-------- Data for review

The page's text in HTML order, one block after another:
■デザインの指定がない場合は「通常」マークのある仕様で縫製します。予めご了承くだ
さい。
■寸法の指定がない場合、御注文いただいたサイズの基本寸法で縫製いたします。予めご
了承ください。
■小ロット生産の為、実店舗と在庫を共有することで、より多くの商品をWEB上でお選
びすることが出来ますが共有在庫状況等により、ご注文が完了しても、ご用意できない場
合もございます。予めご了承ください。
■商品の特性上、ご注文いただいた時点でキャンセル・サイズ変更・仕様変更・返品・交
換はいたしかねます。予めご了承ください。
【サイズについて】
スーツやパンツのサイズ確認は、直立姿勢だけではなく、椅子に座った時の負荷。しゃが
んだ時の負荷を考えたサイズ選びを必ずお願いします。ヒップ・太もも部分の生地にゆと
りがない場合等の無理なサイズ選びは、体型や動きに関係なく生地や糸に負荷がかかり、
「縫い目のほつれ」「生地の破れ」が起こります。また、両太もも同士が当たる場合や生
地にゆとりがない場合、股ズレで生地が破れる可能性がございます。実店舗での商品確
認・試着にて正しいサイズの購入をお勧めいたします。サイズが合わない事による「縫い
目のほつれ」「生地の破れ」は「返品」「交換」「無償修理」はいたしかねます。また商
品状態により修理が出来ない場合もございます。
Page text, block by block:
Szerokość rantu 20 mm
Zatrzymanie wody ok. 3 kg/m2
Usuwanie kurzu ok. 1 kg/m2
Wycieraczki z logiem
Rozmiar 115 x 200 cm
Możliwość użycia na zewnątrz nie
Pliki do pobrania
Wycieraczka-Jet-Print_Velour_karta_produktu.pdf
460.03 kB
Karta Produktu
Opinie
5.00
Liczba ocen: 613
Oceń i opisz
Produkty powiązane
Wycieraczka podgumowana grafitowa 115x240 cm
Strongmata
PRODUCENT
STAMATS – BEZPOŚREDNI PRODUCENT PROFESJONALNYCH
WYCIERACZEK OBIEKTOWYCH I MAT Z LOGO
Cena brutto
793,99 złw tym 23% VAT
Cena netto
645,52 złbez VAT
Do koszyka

----------------

## Try it
Look over the entries for "block", then copy every line that includes that string.

## Answer to this problem
The page's text in HTML order, one block after another:
Page text, block by block:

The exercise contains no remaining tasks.